Later the twins got over their reflux phase and were thriving on Dr. Denmark’s regimen of regular sleep, nutritious food, sunshine and encouragement. We were in her office for a well visit, when out of the blue in her unassuming way she began to tell me that some fellow wanted to come out and do an interview for television and that she thought these twins would be good patients for her to examine during the interview. I was a bit nervous about being on television but I knew I would be in the background, and figured not too many people would see us on local TV, so I agreed. When I arrived at her office with the twins and my daughter in her dress and big hair bow, the fellow introduced himself to me as Bob Dotson from NBC. I about had heart failure at the thought of being on a national network with no preparation or time to back out. But we did the interview and waited for it to finally air around Thanksgiving of that year (1989). Of course this was before the Internet, YouTube, or cell phone videos, but we did manage to tape the segment on a VHS tape. I suppose I should find that old tape and get it transferred to a DVD for my kids and grandkids to watch one day. And I will try not to get my feelings hurt when my kids ask “Is that really you Mom?!!!” or worse yet, “Mom who is that lady holding us?” (Dr. Denmark they will recognize instantly.)
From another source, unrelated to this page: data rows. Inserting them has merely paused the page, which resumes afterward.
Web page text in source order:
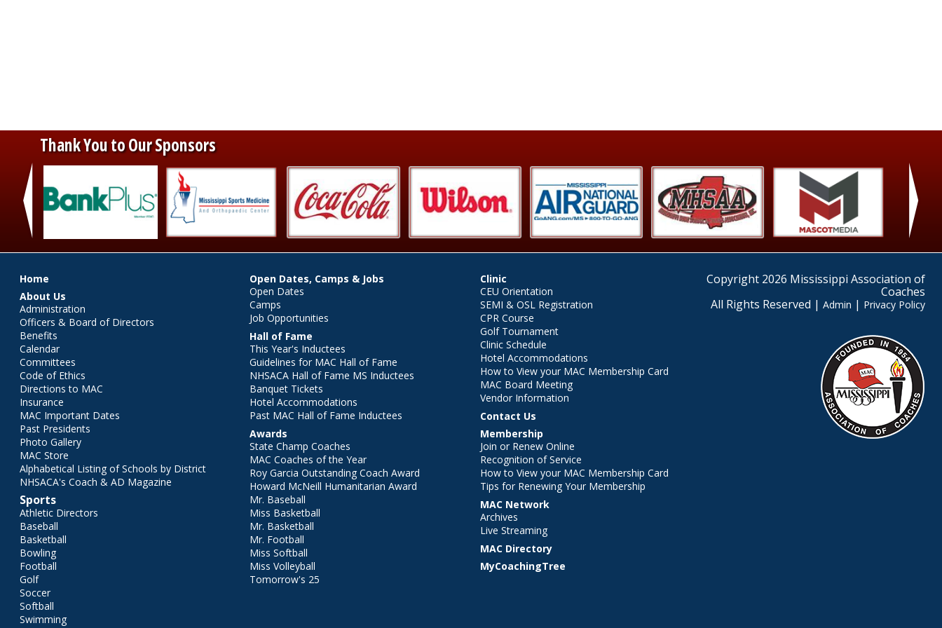
Thank You to Our Sponsors
Main menu
Home
About Us
Administration
Officers & Board of Directors
Benefits
Calendar
Committees
Code of Ethics
Directions to MAC
Insurance
MAC Important Dates
Past Presidents
Photo Gallery
MAC Store
Alphabetical Listing of Schools by District
NHSACA's Coach & AD Magazine
Sports
Athletic Directors
Baseball
Basketball
Bowling
Football
Golf
Soccer
Softball
Swimming
Open Dates, Camps & Jobs
Open Dates
Camps
Job Opportunities
Hall of Fame
This Year's Inductees
Guidelines for MAC Hall of Fame
NHSACA Hall of Fame MS Inductees
Banquet Tickets
Hotel Accommodations
Past MAC Hall of Fame Inductees
Awards
State Champ Coaches
MAC Coaches of the Year
Roy Garcia Outstanding Coach Award
Howard McNeill Humanitarian Award
Mr. Baseball
Miss Basketball
Mr. Basketball
Mr. Football
Miss Softball
Miss Volleyball
Tomorrow's 25
Clinic
CEU Orientation
SEMI & OSL Registration
CPR Course
Golf Tournament
Clinic Schedule
Hotel Accommodations
How to View your MAC Membership Card
MAC Board Meeting
Vendor Information
Contact Us
Membership
Join or Renew Online
Recognition of Service
How to View your MAC Membership Card
Tips for Renewing Your Membership
MAC Network
Archives
Live Streaming
MAC Directory
MyCoachingTree
Copyright 2026 Mississippi Association of
Coaches
All Rights Reserved | Admin | Privacy Policy

I think of Dr. Denmark so often, and even though she is so smart and so famous, she is probably the least smug about her stature than any famous person I can think of. And that got my attention. She embodied confidence in her methods, and in my ability to think things through, and make wise choices for my children’s welfare. But with Dr. Denmark, there was not the slightest hint of know-it-all-ness or self-righteous satisfaction. She was as humble as she was bright, and truly dedicated herself to using her skills and wisdom to make this world a better place.
I hope Dr. Denmark lives to turn 114 this February 1, and I hope her beloved daughter Mary, her grandsons and their families get to enjoy a private celebration without adoring fans and curious onlookers. But I don’t need to hope that she uses her gifts to bring honor to God, and bring better health to thousands of children and parents. She has already done that.
Happy Birthday and God Bless You Dr. Denmark! It has truly been a privilege to know you. And when I get down on my knees to clean up my grandchildren’s mess, if I have a smile on my face, it’s because I will be thinking of you.